Make an exact copy of all the records that follow, apart from the pictures.

» **MATERIAL FOR THIS EXERCISE**
===

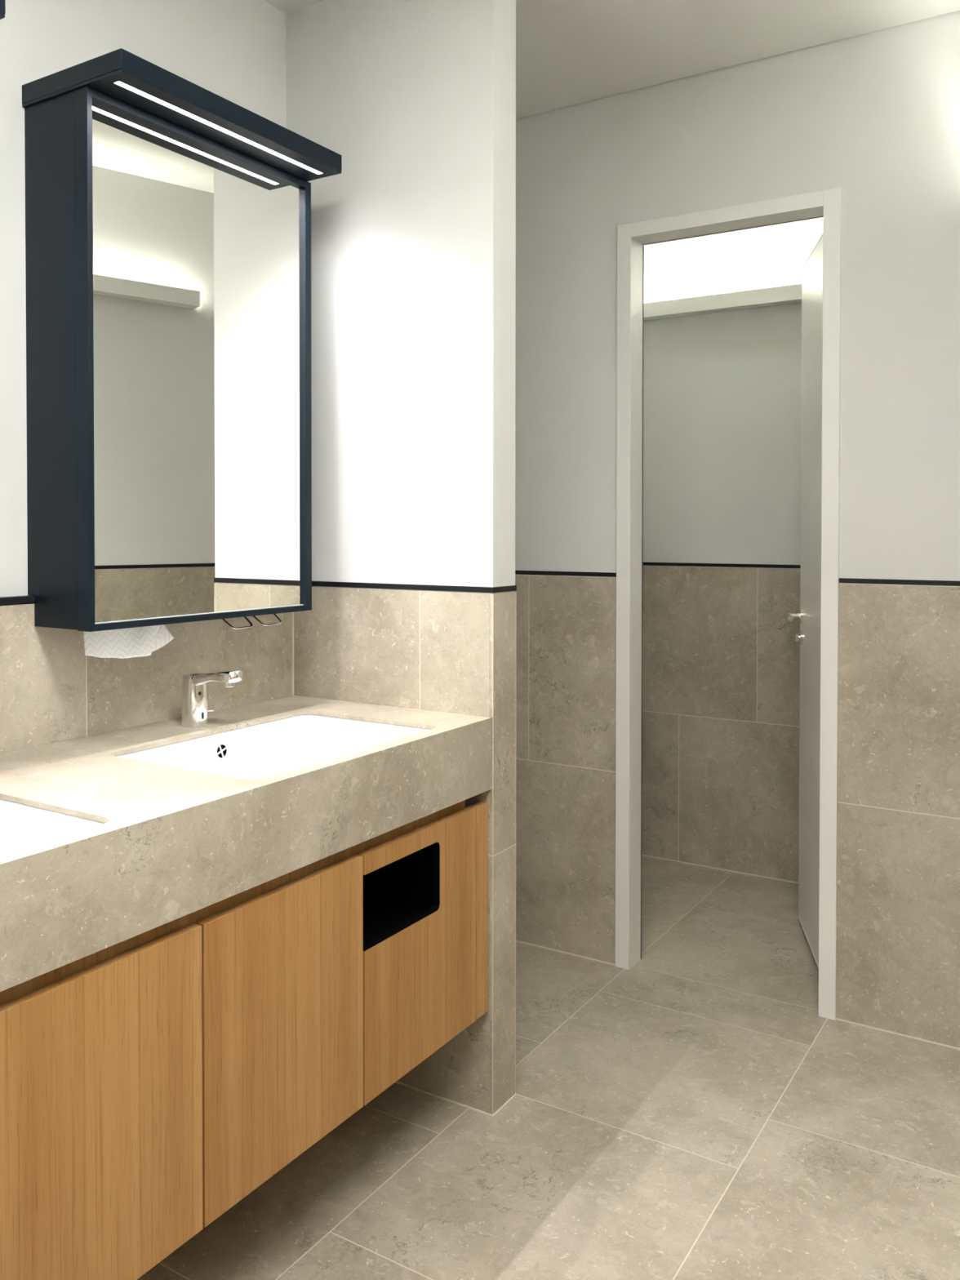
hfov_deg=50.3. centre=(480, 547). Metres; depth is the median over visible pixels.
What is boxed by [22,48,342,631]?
upper cabinet
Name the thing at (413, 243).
wall
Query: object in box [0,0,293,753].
wall
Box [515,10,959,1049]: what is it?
wall
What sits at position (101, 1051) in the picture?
vanity cabinet
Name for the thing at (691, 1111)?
floor
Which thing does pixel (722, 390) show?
wall
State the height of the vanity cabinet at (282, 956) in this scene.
0.507 m
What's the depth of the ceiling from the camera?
2.71 m
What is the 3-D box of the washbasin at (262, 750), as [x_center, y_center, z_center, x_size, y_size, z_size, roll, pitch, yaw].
[-0.397,0.463,2.065,0.418,0.132,0.597,1,1,32]
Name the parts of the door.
handle
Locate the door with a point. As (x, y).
(817, 637)
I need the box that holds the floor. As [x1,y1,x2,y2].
[137,855,959,1279]
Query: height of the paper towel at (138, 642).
0.073 m
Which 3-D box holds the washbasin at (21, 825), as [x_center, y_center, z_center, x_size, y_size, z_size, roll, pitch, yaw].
[-0.839,0.474,1.352,0.418,0.132,0.597,1,1,32]
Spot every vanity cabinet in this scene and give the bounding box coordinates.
[0,914,203,1279]
[189,847,363,1226]
[351,800,488,1105]
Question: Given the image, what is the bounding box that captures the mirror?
[75,86,311,631]
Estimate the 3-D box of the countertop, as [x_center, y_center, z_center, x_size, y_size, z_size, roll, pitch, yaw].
[-0.677,0.473,1.742,0.596,0.162,1.709,1,1,32]
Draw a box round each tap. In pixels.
[181,670,242,728]
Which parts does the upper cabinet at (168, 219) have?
glass edge trim, wire lever, wire lever
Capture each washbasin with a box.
[0,799,105,853]
[115,714,430,778]
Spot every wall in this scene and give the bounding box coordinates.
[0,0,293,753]
[285,0,516,1117]
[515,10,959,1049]
[641,217,822,883]
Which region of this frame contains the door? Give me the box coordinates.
[615,187,841,1020]
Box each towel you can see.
[83,624,173,658]
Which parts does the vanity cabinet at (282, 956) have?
rail
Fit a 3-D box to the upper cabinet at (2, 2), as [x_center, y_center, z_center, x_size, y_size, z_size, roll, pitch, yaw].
[-1.044,-0.344,1.468,0.291,1.089,0.625,1,1,32]
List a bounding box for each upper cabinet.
[0,0,5,19]
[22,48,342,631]
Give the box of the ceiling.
[263,0,959,119]
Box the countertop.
[0,695,492,991]
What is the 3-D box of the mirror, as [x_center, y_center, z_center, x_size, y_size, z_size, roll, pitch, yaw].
[-0.578,-0.352,2.169,0.036,1.010,0.620,1,1,32]
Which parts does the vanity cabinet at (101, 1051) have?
rail
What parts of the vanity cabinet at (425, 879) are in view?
rail

===

» **ANSWER TO THIS PROBLEM**
hfov_deg=50.3. centre=(480, 547). Metres; depth is the median over visible pixels.
What is boxed by [22,48,342,631]?
upper cabinet
Name the thing at (413, 243).
wall
Query: object in box [0,0,293,753].
wall
Box [515,10,959,1049]: what is it?
wall
What sits at position (101, 1051) in the picture?
vanity cabinet
Name for the thing at (691, 1111)?
floor
Which thing does pixel (722, 390) show?
wall
State the height of the vanity cabinet at (282, 956) in this scene.
0.507 m
What's the depth of the ceiling from the camera?
2.71 m
What is the 3-D box of the washbasin at (262, 750), as [x_center, y_center, z_center, x_size, y_size, z_size, roll, pitch, yaw].
[-0.397,0.463,2.065,0.418,0.132,0.597,1,1,32]
Name the parts of the door.
handle
Locate the door with a point. As (x, y).
(817, 637)
I need the box that holds the floor. As [x1,y1,x2,y2].
[137,855,959,1279]
Query: height of the paper towel at (138, 642).
0.073 m
Which 3-D box holds the washbasin at (21, 825), as [x_center, y_center, z_center, x_size, y_size, z_size, roll, pitch, yaw].
[-0.839,0.474,1.352,0.418,0.132,0.597,1,1,32]
Spot every vanity cabinet in this scene and give the bounding box coordinates.
[0,914,203,1279]
[189,847,363,1226]
[351,800,488,1105]
Question: Given the image, what is the bounding box that captures the mirror?
[75,86,311,631]
Estimate the 3-D box of the countertop, as [x_center, y_center, z_center, x_size, y_size, z_size, roll, pitch, yaw].
[-0.677,0.473,1.742,0.596,0.162,1.709,1,1,32]
Draw a box round each tap. In pixels.
[181,670,242,728]
Which parts does the upper cabinet at (168, 219) have?
glass edge trim, wire lever, wire lever
Capture each washbasin with a box.
[0,799,105,853]
[115,714,430,778]
Spot every wall in this scene and give the bounding box coordinates.
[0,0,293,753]
[285,0,516,1117]
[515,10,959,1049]
[641,217,822,883]
Which region of this frame contains the door? Give me the box coordinates.
[615,187,841,1020]
Box each towel you can see.
[83,624,173,658]
Which parts does the vanity cabinet at (282, 956) have?
rail
Fit a 3-D box to the upper cabinet at (2, 2), as [x_center, y_center, z_center, x_size, y_size, z_size, roll, pitch, yaw].
[-1.044,-0.344,1.468,0.291,1.089,0.625,1,1,32]
List a bounding box for each upper cabinet.
[0,0,5,19]
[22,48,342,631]
Give the box of the ceiling.
[263,0,959,119]
Box the countertop.
[0,695,492,991]
What is the 3-D box of the mirror, as [x_center, y_center, z_center, x_size, y_size, z_size, roll, pitch, yaw].
[-0.578,-0.352,2.169,0.036,1.010,0.620,1,1,32]
Which parts does the vanity cabinet at (101, 1051) have?
rail
What parts of the vanity cabinet at (425, 879) are in view?
rail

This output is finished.